I was 10 years old when I saw Lawrence of Arabia. It was an event. This was a big, big film. To this day, they don't come much bigger. It had an overture, if you can imagine. It was almost four hours long. It was filmed in Super Panavision 70 millimetre. It had a soundtrack, by Maurice Jarre, that would knock your socks off. It had an intermission -- because, so some clever press agent had managed to convince the world, the audience would be so thirsty by the time we'd crossed the Nefud desert and had taken Aqaba that we'd all be crawling down the aisles to the oasis of the concession stands begging for ice cream and orange crush.

Almost four decades later, on a recent grey and rainy Sunday, I saw Lawrence of Arabia for the second time. Friends of ours had noticed that it was playing at a local revue cinema. Our children had never heard of it, much less seen it. So we were invited for a brunch to be followed by an epic afternoon spent en famille with David Lean's masterpiece.

Now, I'm not a big fan of brunches -- not because I don't like buck fizzes and smoked salmon on bagels and French toast and the animated buzz of conversation that occurs when you have twenty or thirty cups of coffee with good friends before noon. It's just that I never know what to do afterward. There's something a little deflating about gassing yourself up with caffeine and alcohol and carbohydrates and then, after bidding farewell to fellow-brunchers, marching back into the world and finding yourself faced with . . . a Sunday.

If you share this complaint, allow me to make a suggestion. Have brunch. Then go see Lawrence of Arabia. Say what you will about David Lean's old-fashioned directorial instincts, they sure fill up an afternoon.

Almost forty years after I first saw the riding, wavering shape of Omar Sharif, as Sheik Ali Ibu el Kharish, slowly, slowly, slowly emerge through the desert haze at the well at Masruh; almost forty years after I first watched in horror as the young Bedouin, Daud, disappeared into the quicksand of the Sinai; almost forty years after I sat, spellbound by the spectacle of forty horses leaping off the side of Turkish boxcars and then being stampeded across the desert by Anthony Quinn -- after so much time, and after so many intervening films, I was amazed at how much of Lawrence of Arabia was still with me.

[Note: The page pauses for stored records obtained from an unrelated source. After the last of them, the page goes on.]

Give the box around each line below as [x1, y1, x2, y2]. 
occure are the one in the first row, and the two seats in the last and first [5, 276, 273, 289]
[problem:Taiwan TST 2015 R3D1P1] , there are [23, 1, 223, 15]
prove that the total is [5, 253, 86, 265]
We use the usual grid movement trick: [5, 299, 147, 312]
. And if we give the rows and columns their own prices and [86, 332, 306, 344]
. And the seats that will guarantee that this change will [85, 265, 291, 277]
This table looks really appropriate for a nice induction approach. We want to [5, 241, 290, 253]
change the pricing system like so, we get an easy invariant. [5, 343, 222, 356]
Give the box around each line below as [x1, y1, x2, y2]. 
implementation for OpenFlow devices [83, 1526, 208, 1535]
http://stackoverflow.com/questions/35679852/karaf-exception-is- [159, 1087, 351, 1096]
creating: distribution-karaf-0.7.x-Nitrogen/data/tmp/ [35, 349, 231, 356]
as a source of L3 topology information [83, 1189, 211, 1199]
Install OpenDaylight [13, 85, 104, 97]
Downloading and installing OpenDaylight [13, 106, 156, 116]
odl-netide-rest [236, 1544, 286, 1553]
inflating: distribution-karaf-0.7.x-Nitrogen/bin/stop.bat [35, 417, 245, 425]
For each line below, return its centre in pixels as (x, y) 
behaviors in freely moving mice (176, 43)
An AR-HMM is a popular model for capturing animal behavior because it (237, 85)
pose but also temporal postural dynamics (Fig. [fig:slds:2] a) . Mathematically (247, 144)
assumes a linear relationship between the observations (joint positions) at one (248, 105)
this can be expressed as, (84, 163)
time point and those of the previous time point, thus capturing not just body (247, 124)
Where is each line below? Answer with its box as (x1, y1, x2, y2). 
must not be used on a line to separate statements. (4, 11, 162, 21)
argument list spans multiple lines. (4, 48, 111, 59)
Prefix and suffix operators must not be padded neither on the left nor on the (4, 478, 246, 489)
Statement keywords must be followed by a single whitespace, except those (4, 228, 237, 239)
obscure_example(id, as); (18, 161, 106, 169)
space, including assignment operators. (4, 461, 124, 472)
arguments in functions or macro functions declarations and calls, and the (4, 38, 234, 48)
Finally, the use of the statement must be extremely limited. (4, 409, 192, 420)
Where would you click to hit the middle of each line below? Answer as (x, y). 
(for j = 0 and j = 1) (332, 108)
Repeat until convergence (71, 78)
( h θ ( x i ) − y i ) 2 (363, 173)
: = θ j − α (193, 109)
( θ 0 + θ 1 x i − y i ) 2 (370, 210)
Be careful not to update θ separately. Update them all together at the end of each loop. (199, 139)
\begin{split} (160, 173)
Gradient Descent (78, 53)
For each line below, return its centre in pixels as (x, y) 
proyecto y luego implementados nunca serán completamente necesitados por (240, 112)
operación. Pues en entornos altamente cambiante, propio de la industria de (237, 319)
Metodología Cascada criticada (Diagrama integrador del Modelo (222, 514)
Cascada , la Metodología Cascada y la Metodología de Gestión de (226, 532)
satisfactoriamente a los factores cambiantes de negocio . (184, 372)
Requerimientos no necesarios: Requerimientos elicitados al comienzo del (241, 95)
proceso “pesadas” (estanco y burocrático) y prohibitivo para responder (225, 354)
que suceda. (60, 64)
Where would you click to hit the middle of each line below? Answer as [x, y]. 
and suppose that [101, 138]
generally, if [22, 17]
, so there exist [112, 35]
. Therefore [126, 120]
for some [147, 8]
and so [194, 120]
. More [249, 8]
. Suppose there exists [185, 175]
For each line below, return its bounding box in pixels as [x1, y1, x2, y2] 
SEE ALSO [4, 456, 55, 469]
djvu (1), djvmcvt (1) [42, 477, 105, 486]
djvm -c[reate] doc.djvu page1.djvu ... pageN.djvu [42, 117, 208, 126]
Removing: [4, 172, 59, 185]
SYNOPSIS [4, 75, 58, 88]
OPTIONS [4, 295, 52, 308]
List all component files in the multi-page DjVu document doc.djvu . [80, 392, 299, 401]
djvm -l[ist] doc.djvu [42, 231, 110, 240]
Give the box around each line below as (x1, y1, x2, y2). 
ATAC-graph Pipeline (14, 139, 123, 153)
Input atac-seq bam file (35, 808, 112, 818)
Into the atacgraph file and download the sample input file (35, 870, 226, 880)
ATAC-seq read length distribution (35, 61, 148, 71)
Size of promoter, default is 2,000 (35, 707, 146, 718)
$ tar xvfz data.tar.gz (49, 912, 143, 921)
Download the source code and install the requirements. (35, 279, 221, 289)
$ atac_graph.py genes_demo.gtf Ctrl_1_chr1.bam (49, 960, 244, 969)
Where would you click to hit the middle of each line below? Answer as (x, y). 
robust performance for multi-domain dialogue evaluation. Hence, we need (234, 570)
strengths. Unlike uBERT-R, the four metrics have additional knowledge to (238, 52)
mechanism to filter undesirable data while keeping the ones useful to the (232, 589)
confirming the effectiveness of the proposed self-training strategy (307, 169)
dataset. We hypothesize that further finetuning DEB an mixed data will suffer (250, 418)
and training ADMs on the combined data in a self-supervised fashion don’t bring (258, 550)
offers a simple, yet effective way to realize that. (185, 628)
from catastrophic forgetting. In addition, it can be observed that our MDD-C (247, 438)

Scene by scene, the memory of each came flooding back. Time and again, I was a second or two ahead of a narrative I had no idea I could recall so vividly. Before seeing his face, I remembered that it was Gasim, the Bedouin Lawrence had saved in the Nefud, that Lawrence would have to execute in order to keep the peace between the feuding tribes of the Howeitat and the Harith. When, crouched beside a railroad track, the young Ferraj tucks a detonator into his belt, I winced immediately, already knowing what was about to happen. And when Lawrence and his Bedouin servant appear like dust-encrusted apparitions in Cairo and are told, after Lawrence has ordered two tall lemonades with ice at the bar, that "this club is for British Officers," I knew what Peter O'Toole's masterfully delivered reply would be before he uttered it: "That's all right. We're not particular."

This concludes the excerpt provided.